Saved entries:

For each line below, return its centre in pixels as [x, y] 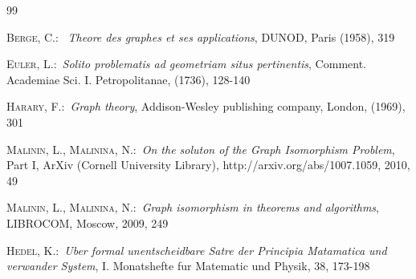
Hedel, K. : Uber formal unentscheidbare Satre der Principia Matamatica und [197, 250]
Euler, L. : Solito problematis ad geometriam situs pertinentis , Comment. [186, 64]
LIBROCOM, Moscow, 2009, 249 [88, 222]
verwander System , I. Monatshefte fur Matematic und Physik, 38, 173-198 [188, 266]
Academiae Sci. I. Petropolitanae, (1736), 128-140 [128, 79]
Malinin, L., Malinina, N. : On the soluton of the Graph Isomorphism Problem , [201, 149]
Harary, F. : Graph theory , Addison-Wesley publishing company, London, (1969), [206, 106]
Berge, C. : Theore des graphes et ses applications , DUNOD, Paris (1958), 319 [201, 36]
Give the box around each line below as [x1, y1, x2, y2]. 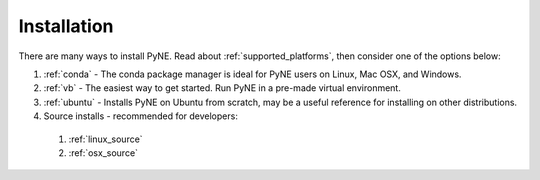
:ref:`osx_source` [68, 146, 139, 159]
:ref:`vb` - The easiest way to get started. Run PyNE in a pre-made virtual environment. [43, 82, 402, 94]
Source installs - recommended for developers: [43, 110, 239, 122]
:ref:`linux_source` [68, 133, 144, 145]
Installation [18, 15, 114, 37]
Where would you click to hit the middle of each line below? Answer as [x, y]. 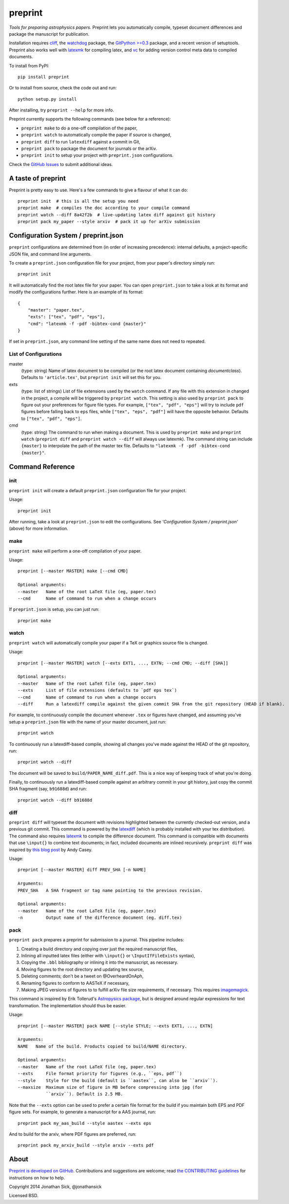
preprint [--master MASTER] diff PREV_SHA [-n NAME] [82, 870]
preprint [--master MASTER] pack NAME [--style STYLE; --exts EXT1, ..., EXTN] [115, 1026]
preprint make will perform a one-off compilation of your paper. [75, 551]
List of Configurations [35, 354]
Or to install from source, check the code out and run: [63, 88]
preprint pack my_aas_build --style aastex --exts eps [85, 1123]
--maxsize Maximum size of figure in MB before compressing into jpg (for [110, 1087]
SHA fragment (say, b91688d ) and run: [48, 789]
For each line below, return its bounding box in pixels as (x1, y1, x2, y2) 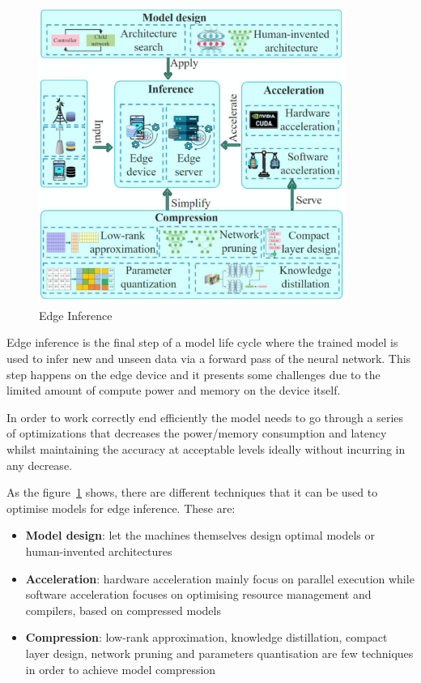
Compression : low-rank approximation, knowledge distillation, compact (25, 629, 388, 646)
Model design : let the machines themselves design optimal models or (25, 527, 376, 544)
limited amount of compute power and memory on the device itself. (6, 382, 341, 399)
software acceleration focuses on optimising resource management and (25, 586, 372, 603)
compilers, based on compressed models (25, 601, 221, 618)
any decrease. (6, 456, 72, 473)
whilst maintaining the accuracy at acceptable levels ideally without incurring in (6, 440, 406, 457)
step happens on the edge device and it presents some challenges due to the (6, 365, 381, 382)
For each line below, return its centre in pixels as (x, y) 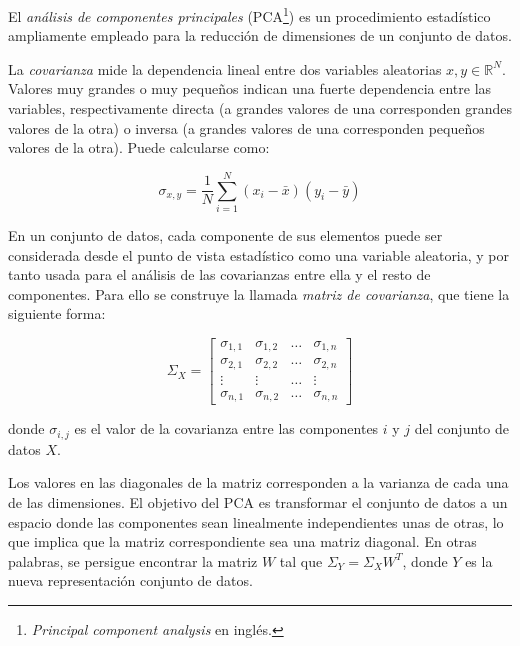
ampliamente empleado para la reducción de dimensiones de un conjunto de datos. (260, 35)
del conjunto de (461, 428)
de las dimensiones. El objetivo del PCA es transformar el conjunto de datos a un (258, 502)
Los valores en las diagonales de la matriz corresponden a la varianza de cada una (258, 482)
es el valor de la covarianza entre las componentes (226, 428)
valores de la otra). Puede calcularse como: (139, 147)
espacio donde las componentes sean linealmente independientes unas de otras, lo (256, 521)
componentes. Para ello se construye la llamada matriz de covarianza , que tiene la (259, 293)
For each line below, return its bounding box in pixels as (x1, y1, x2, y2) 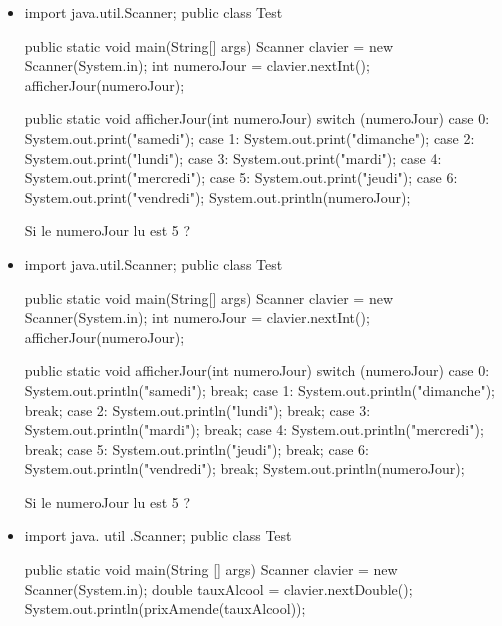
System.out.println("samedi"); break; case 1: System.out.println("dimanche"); (24, 379, 495, 400)
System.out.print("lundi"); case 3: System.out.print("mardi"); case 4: (24, 147, 442, 168)
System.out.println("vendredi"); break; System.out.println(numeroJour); (24, 458, 465, 479)
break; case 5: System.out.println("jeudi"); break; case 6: (24, 438, 369, 459)
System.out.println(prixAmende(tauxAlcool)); (24, 598, 306, 619)
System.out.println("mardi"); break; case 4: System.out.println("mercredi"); (24, 419, 484, 440)
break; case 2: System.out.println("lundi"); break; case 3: (24, 399, 371, 420)
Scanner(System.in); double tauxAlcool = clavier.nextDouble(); (24, 578, 413, 599)
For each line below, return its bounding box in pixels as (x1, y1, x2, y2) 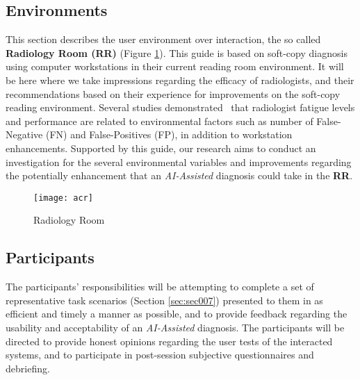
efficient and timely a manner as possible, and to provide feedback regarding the (6, 306, 347, 321)
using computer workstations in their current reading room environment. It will (6, 59, 344, 74)
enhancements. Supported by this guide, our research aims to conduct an (6, 140, 316, 155)
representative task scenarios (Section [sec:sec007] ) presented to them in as (6, 292, 323, 307)
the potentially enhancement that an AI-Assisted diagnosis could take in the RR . (6, 168, 353, 183)
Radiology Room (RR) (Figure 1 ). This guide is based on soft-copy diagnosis (6, 45, 347, 60)
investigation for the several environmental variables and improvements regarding (6, 154, 352, 169)
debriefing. (6, 361, 50, 375)
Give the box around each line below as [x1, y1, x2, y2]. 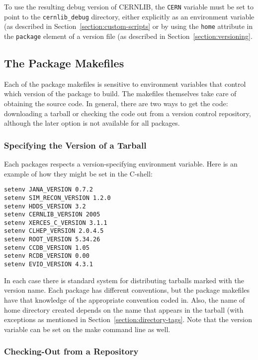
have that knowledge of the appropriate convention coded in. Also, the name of [4, 294, 245, 305]
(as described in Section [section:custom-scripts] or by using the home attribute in [4, 21, 253, 31]
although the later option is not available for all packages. [4, 118, 180, 128]
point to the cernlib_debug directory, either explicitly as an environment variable [4, 11, 255, 21]
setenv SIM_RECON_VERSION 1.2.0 [4, 194, 111, 201]
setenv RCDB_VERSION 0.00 [4, 252, 89, 260]
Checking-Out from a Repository [4, 345, 139, 358]
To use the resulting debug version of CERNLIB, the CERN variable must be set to [4, 1, 254, 11]
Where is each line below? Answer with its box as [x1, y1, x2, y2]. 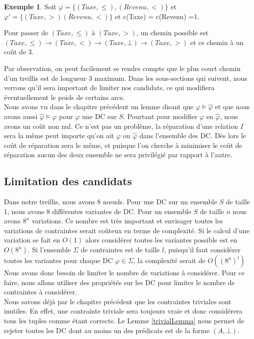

*TASK TO CARRY OUT*
Which lines above run from the one containing "limited amount of" down to the one containing "step happens on"? Repeat exactly those, both ends included, and nothing else.

*RESPONSE AREA*
limited amount of compute power and memory on the device itself. (6, 382, 341, 399)
software acceleration focuses on optimising resource management and (25, 586, 372, 603)
compilers, based on compressed models (25, 601, 221, 618)
any decrease. (6, 456, 72, 473)
whilst maintaining the accuracy at acceptable levels ideally without incurring in (6, 440, 406, 457)
step happens on the edge device and it presents some challenges due to the (6, 365, 381, 382)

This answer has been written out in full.